Insulated Ball Valve

Description

Data Sheet

– Full port, 1/2’~6″ (DN15~DN150)
– W.P.: PN16/40
– W.T.:-20°C~400℃
– Investment casting
– Blow-out proof stem
– Anti-static device (option)
– Design: GB /T 12237
– Flange dimension: HG /T 20592
– Face to face: GB / T 12221
– Inspection & testing: GB / T 13927, JB / T 9092

The main feature of the insulated ball valve

Structure: The structure of an insulated ball valve is similar to a conventional ball valve, including components such as the valve body, ball, stem, and bonnet. The difference lies in the external insulation layer, typically made of insulation materials such as polyurethane, fiberglass, foam plastic, etc., to minimize heat loss or the impact of external temperatures on the valve.

Insulation performance: The insulation layer of an insulated ball valve effectively reduces heat exchange around the valve, providing insulation benefits.
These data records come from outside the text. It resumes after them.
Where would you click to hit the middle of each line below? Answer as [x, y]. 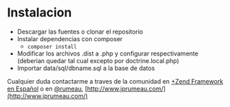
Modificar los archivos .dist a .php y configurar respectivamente [108, 53]
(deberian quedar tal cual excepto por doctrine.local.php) [98, 60]
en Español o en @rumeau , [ [47, 88]
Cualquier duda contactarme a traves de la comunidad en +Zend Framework [115, 81]
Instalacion [39, 13]
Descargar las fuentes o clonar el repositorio [80, 32]
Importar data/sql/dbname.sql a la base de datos [86, 68]
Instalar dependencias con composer [70, 38]
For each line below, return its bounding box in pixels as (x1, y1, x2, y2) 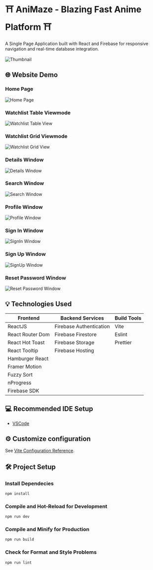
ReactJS (7, 323, 27, 330)
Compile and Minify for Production (5, 526, 90, 533)
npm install (5, 491, 30, 496)
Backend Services (60, 314, 105, 321)
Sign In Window (5, 227, 43, 234)
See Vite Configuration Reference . (5, 448, 75, 454)
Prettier (115, 339, 132, 346)
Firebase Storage (54, 339, 95, 346)
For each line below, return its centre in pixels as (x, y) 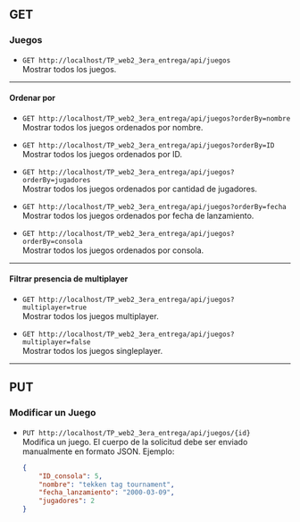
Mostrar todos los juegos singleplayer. (92, 351)
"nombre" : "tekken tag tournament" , (107, 484)
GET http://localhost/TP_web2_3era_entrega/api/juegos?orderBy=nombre (156, 118)
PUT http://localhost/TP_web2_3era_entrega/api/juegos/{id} (136, 433)
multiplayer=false (56, 342)
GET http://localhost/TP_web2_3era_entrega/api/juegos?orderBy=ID (148, 145)
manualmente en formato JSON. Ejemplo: (98, 451)
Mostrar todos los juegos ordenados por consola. (113, 250)

It helps prevent the influence of external temperatures on the medium, reduces heat loss, or maintains the temperature of the medium.

Freeze protection: Insulated ball valves are commonly used in applications where freezing of the medium needs to be prevented. The insulating effect of the insulation layer helps to protect the medium from low-temperature environments and maintain fluidity.
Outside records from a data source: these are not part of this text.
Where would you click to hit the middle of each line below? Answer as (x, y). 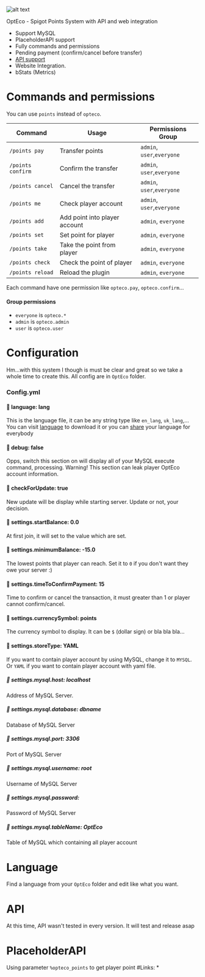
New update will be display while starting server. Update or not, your (92, 501)
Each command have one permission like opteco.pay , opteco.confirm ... (95, 287)
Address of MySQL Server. (40, 695)
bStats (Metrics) (35, 72)
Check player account (91, 203)
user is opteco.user (39, 328)
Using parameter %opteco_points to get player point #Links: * (83, 968)
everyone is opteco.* (41, 315)

High-temperature insulation: In high-temperature processes, insulated ball valves can reduce heat conduction to the external environment, provide thermal isolation, and mitigate the impact of external temperatures on the valve. This contributes to the safety of operators and enhances operational efficiency.

Insulation principles involve minimizing heat transfer or heat exchange using insulation materials.

In insulation applications, several commonly used insulation principles include:

Thermal resistance: Insulation materials have low thermal conductivity, which impedes heat transfer. When insulation material covers the surface of an object requiring insulation, it reduces the rate of heat transfer from the object to the surroundings. This principle is applicable to insulation scenarios aiming to prevent heat transfer to or from the external environment.

Radiation reflection: Some insulation materials possess the ability to reflect thermal radiation, reducing radiant heat loss. This principle is useful in high-temperature applications that require minimizing heat radiation impact. Using materials with radiation reflection properties helps lower the heat radiation effects on the surrounding environment.

Convection barrier: Insulation materials can create a barrier against convective airflow, reducing convective heat transfer. This principle applies to applications where the goal is to minimize convective heat transfer by using insulation materials with good thermal insulation properties, thus reducing the rate of convective heat transfer.

Heat storage insulation: Certain insulation materials have a high heat capacity and thermal inertia, enabling them to absorb and store heat, slowly releasing it over time. This principle is suitable for applications requiring temperature stability over a certain period. The use of insulation materials with heat storage capabilities helps reduce temperature fluctuations and heat loss.